6) So Age Verification moves centre stage globally
At this point the work of UK Age Verification providers in producing robust processes for anonymising the use of secure and authoritative third-party identity databases (from the credit, education, financial services and health industries, as well as government) come into their own. They should not be viewed as a threat to either the big data business models or the privacy paranoia industry. They complement both.
But where does that leave Government and DCMS?
They appear to have painted themselves into an embarrassing corner – seeking to sustain an idiosyncratic approach to age-checking which fits neither the relevant UK legislation nor that of the EU.
Can they use the six months delay to produce a simpler, cheaper way forward, perhaps based on using audit against PAS 1296 in the context of EU data protection requirements?
Or will they be stuck, defending the indefensible, against all comers – from the Child Protection charities to the Open Rights Group?

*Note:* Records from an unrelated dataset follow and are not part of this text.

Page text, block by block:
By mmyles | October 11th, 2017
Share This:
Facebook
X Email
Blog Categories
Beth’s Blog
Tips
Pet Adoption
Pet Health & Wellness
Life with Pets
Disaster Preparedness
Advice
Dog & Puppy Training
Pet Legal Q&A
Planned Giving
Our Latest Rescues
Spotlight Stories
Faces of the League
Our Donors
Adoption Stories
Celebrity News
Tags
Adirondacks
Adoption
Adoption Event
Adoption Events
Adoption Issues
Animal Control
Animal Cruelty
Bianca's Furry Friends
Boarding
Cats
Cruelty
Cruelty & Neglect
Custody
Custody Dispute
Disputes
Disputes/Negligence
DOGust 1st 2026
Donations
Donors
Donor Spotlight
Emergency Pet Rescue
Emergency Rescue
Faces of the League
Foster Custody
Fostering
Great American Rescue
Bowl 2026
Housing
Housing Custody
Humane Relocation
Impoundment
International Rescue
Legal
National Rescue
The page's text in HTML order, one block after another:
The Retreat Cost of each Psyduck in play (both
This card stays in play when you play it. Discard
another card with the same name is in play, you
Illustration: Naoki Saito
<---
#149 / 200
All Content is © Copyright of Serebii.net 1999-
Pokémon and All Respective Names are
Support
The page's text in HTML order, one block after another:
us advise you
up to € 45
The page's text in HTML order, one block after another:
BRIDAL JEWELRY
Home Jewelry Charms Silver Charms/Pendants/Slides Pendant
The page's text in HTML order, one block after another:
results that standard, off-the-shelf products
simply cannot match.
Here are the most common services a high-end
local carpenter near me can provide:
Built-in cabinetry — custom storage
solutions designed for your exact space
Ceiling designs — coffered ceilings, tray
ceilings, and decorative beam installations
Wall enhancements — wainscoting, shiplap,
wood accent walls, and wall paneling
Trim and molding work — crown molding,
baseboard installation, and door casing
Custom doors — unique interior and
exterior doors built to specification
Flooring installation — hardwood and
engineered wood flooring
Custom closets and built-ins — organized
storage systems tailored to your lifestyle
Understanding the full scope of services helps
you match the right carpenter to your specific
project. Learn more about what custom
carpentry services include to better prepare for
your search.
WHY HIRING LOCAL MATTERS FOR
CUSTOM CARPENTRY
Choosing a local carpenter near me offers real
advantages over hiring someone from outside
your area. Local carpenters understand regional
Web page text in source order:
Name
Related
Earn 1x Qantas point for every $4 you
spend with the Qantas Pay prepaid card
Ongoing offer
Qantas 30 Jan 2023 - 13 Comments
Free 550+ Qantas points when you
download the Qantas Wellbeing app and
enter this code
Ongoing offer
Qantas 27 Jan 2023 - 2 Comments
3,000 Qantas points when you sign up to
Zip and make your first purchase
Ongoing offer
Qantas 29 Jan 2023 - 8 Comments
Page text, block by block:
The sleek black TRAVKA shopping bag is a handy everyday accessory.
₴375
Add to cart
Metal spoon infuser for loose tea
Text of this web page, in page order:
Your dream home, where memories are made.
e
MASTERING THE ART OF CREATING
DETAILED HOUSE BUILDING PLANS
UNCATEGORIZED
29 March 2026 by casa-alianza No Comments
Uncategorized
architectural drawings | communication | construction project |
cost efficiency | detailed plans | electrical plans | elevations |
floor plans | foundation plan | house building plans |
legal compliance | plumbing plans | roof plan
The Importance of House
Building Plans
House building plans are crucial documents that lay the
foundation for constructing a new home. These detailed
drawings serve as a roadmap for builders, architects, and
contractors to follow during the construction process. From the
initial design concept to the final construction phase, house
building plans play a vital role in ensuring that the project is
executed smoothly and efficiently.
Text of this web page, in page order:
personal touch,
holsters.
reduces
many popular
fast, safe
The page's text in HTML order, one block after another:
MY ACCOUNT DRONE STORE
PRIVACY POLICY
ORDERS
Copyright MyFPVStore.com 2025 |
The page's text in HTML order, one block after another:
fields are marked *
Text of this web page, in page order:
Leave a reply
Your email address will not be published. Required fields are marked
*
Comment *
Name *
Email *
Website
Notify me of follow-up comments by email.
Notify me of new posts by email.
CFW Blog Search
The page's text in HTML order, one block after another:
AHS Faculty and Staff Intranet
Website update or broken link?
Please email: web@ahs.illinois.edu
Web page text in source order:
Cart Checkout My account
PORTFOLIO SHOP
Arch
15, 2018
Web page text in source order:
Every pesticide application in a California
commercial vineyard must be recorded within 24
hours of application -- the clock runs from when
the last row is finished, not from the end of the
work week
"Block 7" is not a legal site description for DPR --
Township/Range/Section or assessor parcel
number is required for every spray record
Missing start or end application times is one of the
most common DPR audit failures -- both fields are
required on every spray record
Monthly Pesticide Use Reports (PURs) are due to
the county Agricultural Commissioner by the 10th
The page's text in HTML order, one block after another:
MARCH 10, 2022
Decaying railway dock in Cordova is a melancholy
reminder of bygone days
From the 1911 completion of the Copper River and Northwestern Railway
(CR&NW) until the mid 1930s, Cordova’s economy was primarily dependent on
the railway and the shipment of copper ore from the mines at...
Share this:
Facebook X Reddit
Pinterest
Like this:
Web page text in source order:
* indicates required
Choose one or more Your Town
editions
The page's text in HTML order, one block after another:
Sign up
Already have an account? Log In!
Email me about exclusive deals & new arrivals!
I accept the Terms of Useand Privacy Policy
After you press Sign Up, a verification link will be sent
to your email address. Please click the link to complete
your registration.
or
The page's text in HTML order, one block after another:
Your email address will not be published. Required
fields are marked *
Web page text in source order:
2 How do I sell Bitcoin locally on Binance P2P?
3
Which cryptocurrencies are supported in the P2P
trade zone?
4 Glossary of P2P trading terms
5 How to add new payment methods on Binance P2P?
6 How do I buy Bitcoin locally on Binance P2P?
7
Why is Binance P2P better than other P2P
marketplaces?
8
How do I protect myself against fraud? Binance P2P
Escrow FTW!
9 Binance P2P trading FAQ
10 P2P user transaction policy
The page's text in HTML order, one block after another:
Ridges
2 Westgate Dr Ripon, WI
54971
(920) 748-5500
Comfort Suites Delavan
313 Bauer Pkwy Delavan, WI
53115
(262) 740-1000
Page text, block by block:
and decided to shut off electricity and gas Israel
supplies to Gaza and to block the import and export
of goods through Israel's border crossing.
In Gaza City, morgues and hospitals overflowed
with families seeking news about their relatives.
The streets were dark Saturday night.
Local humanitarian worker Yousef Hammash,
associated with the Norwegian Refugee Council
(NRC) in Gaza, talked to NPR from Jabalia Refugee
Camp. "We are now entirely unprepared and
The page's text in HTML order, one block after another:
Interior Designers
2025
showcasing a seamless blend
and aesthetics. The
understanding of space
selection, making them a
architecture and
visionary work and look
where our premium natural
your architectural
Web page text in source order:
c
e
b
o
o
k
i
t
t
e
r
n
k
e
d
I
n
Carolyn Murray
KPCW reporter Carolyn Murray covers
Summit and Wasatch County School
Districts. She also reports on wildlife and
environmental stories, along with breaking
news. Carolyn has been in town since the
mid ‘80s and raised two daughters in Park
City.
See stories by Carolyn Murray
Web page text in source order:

Positioning the UK as a globally trusted on-line hub for inter-operable authentication, authorisation, audit and quality control goes hand-in-hand with retaining our position as a world class financial services hub. It also needs privacy processes that are sufficiently robust to the protect the finances of the ruling elites of the world from their security services (as successive US Presidents failed to protect themselves from J Edgar Hoover) and their children from abuses.
I would also like to see effective protection for the rest of us – now that the Internet is used by over half the children in the world.
My new role with the local Safer Neighbourhood Board has led me to discover just how little the “other half” of society trusts either Government or Global Big Tech. The Edelman analyses also reflect the views of the inner city youth and faith groups to which I have been listening. The consequences for the advertising funded Internet are profound. I am therefore prepared to bet a pound to a penny that Facebook and Google will embrace third party audit, including for their age checking process, before Government implements effective regulation.
I would of course be delighted to be proved wrong. But money talks rather more coherently than Government.